● Your goal:
Without including the images, transcribe each record precisely as it appears below.

● Records shown:
▬▬▬▬▬▬

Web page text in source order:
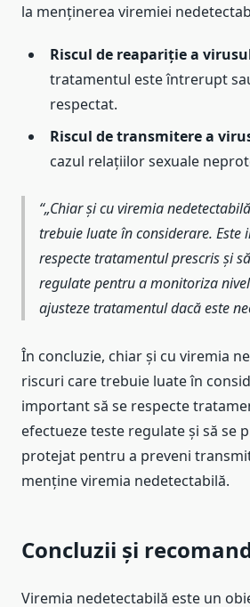
la menținerea viremiei
Riscul de reapariție a
tratamentul este întrerupt
respectat.
Riscul de transmitere a
cazul relațiilor sexuale
„Chiar și cu viremia
trebuie luate în considerare. Este
respecte tratamentul prescris și
regulate pentru a monitoriza
ajusteze tratamentul dacă este
În concluzie, chiar și cu viremia
riscuri care trebuie luate în
important să se respecte
efectueze teste regulate și să se
protejat pentru a preveni
menține viremia nedetectabilă.
Concluzii și
Viremia nedetectabilă este un

▬▬▬▬▬▬

● Exercise output:
Web page text in source order:
la menținerea viremiei
Riscul de reapariție a
tratamentul este întrerupt
respectat.
Riscul de transmitere a
cazul relațiilor sexuale
„Chiar și cu viremia
trebuie luate în considerare. Este
respecte tratamentul prescris și
regulate pentru a monitoriza
ajusteze tratamentul dacă este
În concluzie, chiar și cu viremia
riscuri care trebuie luate în
important să se respecte
efectueze teste regulate și să se
protejat pentru a preveni
menține viremia nedetectabilă.
Concluzii și
Viremia nedetectabilă este un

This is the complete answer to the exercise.